Proteins are biological polymers constructed from amino acids joined together to form peptides. These peptide subunits may bond with other peptides to form more complex structures. Multiple types of chemical bonds hold proteins together and bind them to other molecules. Take a closer look at the chemical bonds responsible for protein structure.
The primary structure of a protein consists of amino acids chained to each other. Amino acids are joined by peptide bonds. A peptide bond is a type of covalent bond between the carboxyl group of one amino acid and the amino group of another amino acid. Amino acids themselves are made of atoms joined together by covalent bonds.
The secondary structure describes the three-dimensional folding or coiling of a chain of amino acids (e.g., beta-pleated sheet, alpha helix). This three-dimensional shape is held in place by hydrogen bonds. A hydrogen bond is a dipole-dipole interaction between a hydrogen atom and an electronegative atom, such as nitrogen or oxygen. A single polypeptide chain may contain multiple alpha-helix and beta-pleated sheet regions.
Each alpha-helix is stabilized by hydrogen bonding between the amine and carbonyl groups on the same polypeptide chain. The beta-pleated sheet is stabilized by hydrogen bonds between the amine groups of one polypeptide chain and carbonyl groups on a second adjacent chain.
Hydrogen Bonds, Ionic Bonds, Disulfide Bridges
While secondary structure describes the shape of chains of amino acids in space, tertiary structure is the overall shape assumed by the entire molecule, which may contain regions of both sheets and coils.

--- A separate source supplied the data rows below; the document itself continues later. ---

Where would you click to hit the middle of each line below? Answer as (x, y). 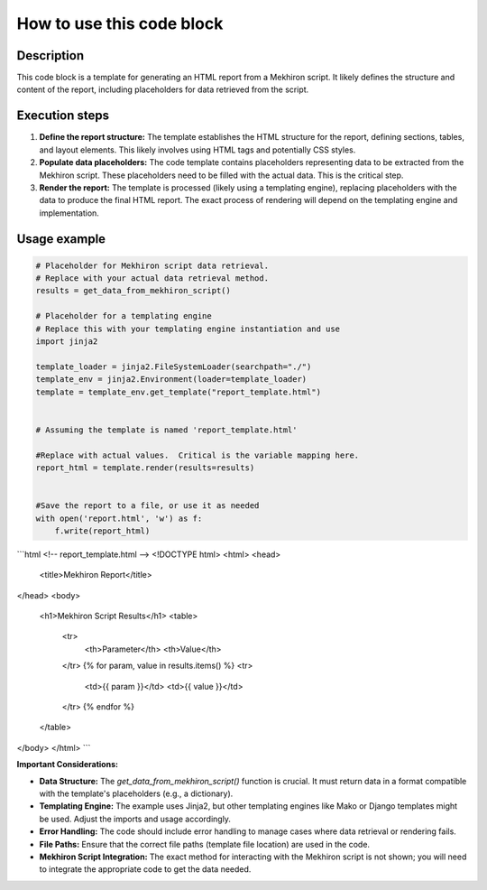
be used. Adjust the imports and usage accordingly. (135, 819)
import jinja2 (67, 342)
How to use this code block (120, 23)
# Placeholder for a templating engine (124, 316)
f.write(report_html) (102, 531)
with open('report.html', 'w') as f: (119, 518)
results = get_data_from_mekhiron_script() (133, 291)
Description (51, 56)

If a protein consists of one polypeptide chain, a tertiary structure is the highest level of structure. Hydrogen bonding affects the tertiary structure of a protein. Also, the R-group of each amino acid may be either hydrophobic or hydrophilic.
Hydrophobic and Hydrophilic Interactions
Some proteins are made of subunits in which protein molecules bond together to form a larger unit. An example of such a protein is hemoglobin. Quaternary structure describes how the subunits fit together to form the larger molecule.